Every line below that holds the word "created" must be listed.

Data in this exercise =>
━━━━━━━━━━━━━━━━

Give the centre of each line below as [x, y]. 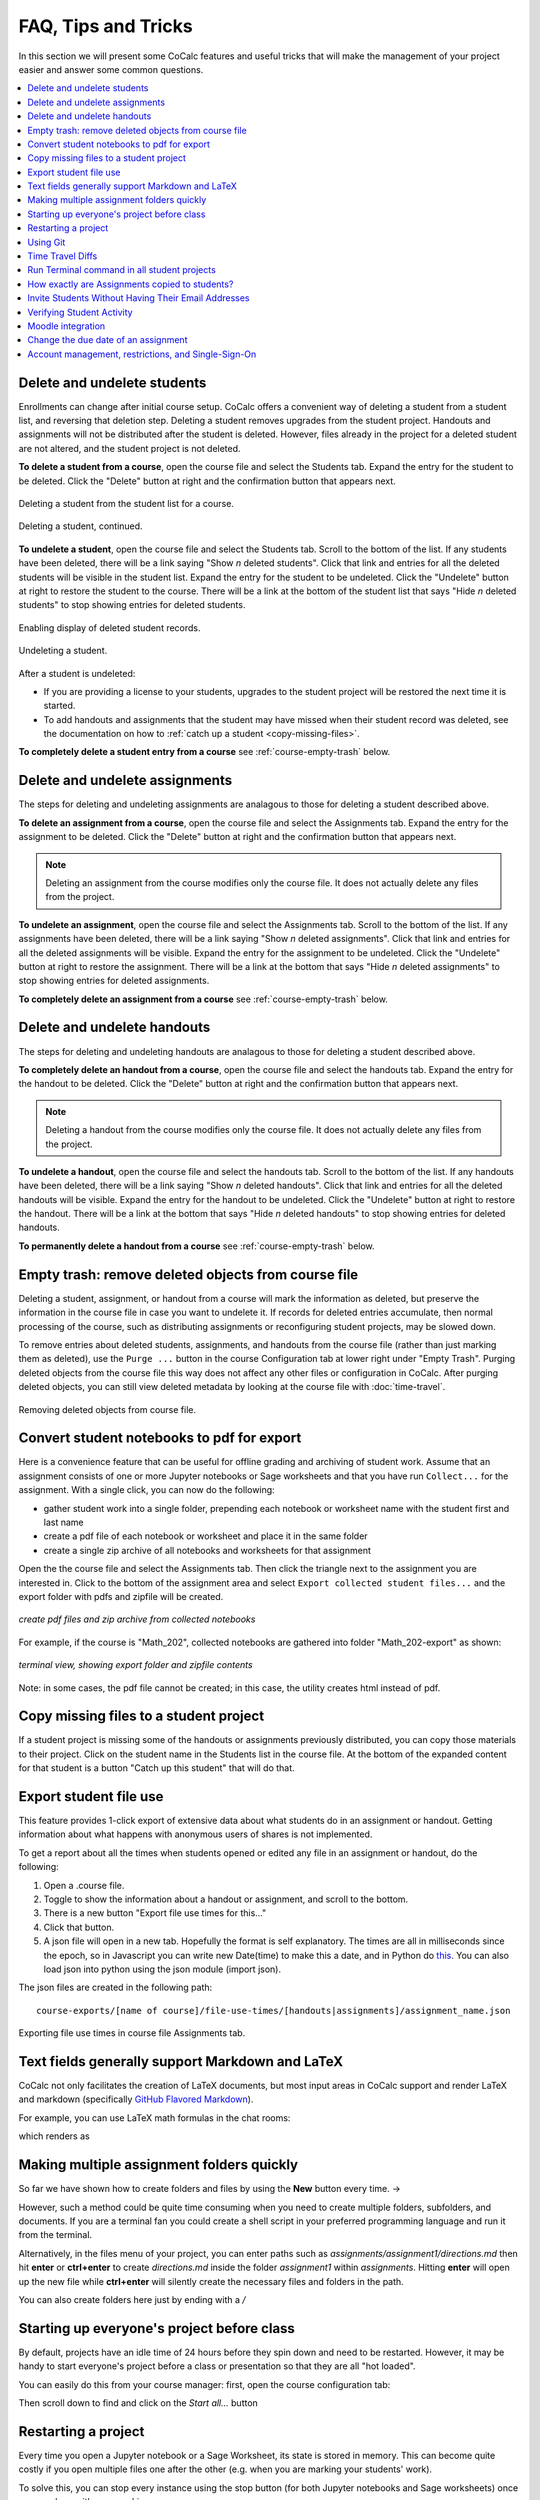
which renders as [54, 2136]
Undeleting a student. [63, 651]
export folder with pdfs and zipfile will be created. [121, 1596]
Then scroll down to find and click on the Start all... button [138, 2402]
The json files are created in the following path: [115, 1987]
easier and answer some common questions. [111, 69]
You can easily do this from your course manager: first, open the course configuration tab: [204, 2384]
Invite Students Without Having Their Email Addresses [138, 298]
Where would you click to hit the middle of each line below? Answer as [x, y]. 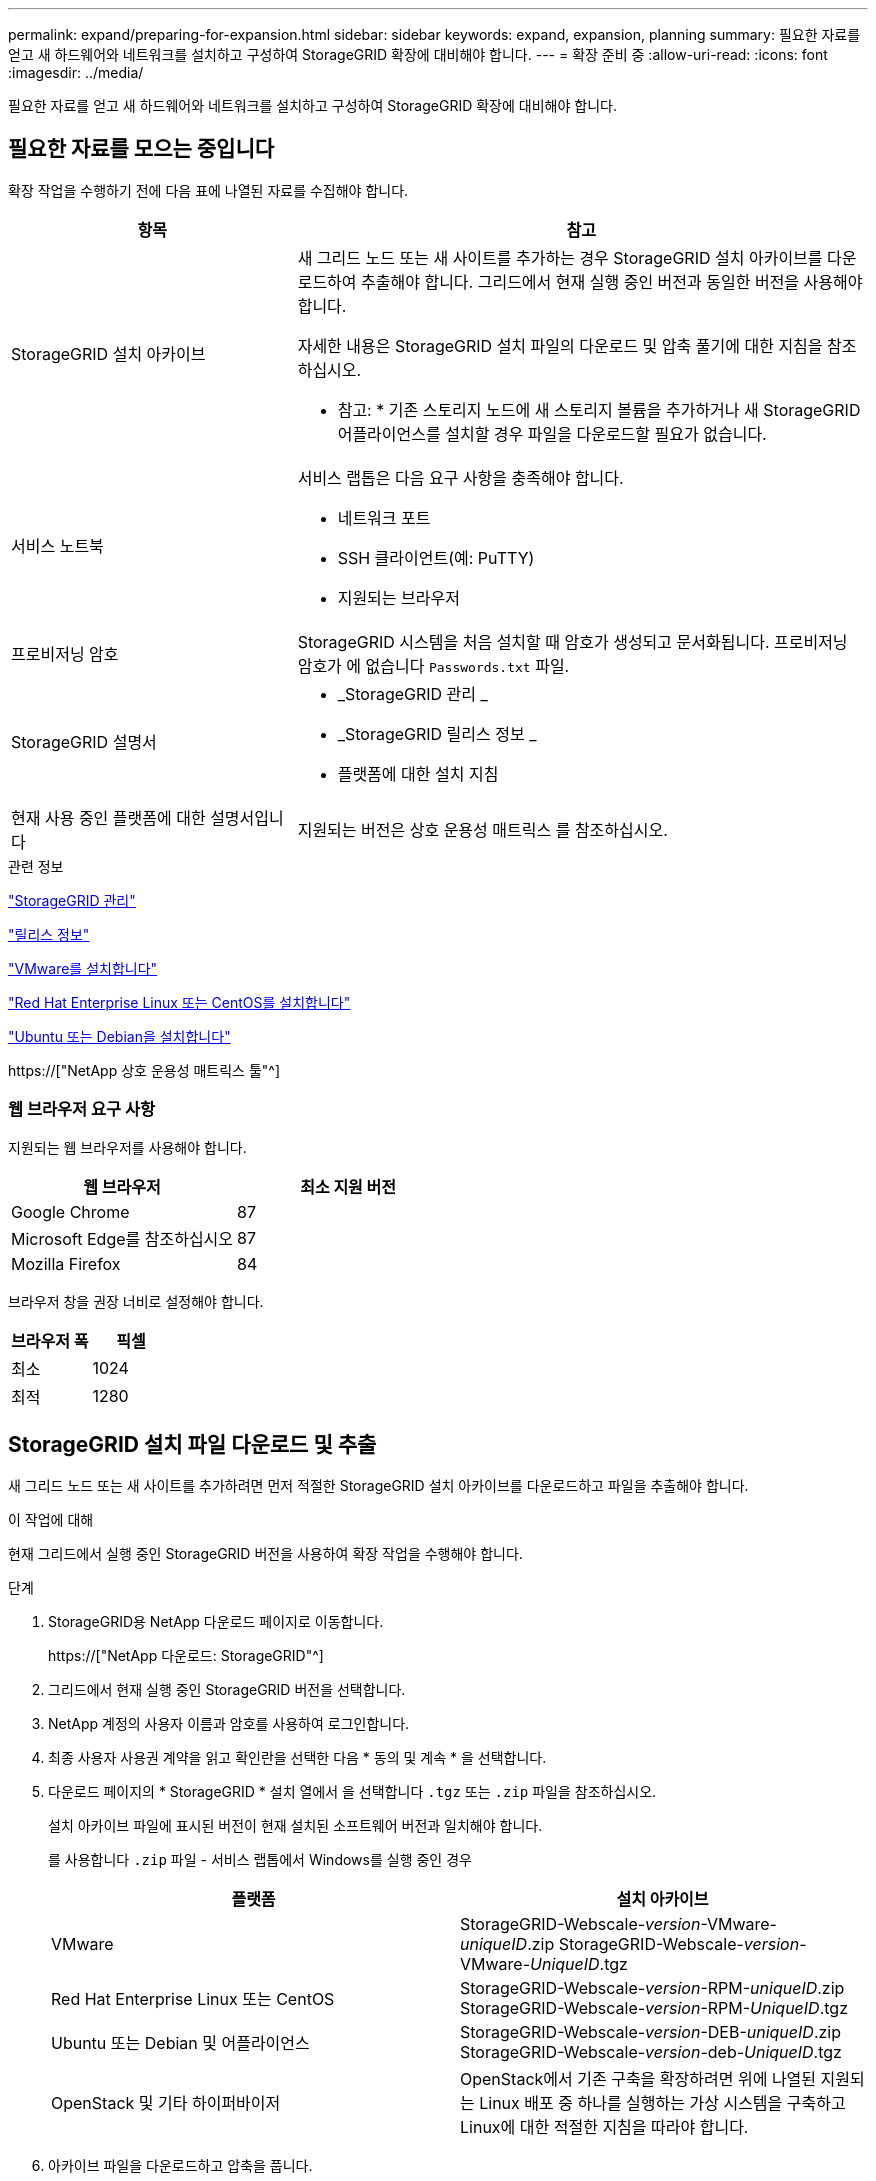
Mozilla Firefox [66, 1263]
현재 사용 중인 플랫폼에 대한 [108, 817]
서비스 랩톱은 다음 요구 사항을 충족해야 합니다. [460, 477]
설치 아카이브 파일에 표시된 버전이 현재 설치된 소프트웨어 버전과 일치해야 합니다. [295, 1826]
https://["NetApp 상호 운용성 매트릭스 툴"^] [144, 1070]
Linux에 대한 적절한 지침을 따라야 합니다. [604, 2127]
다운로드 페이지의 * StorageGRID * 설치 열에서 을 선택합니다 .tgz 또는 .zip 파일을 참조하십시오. [352, 1792]
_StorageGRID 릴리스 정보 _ [437, 733]

━━━━━━━━━━━━━━━━

Expected answer =>
export folder with pdfs and zipfile will be created. [121, 1596]
The json files are created in the following path: [115, 1987]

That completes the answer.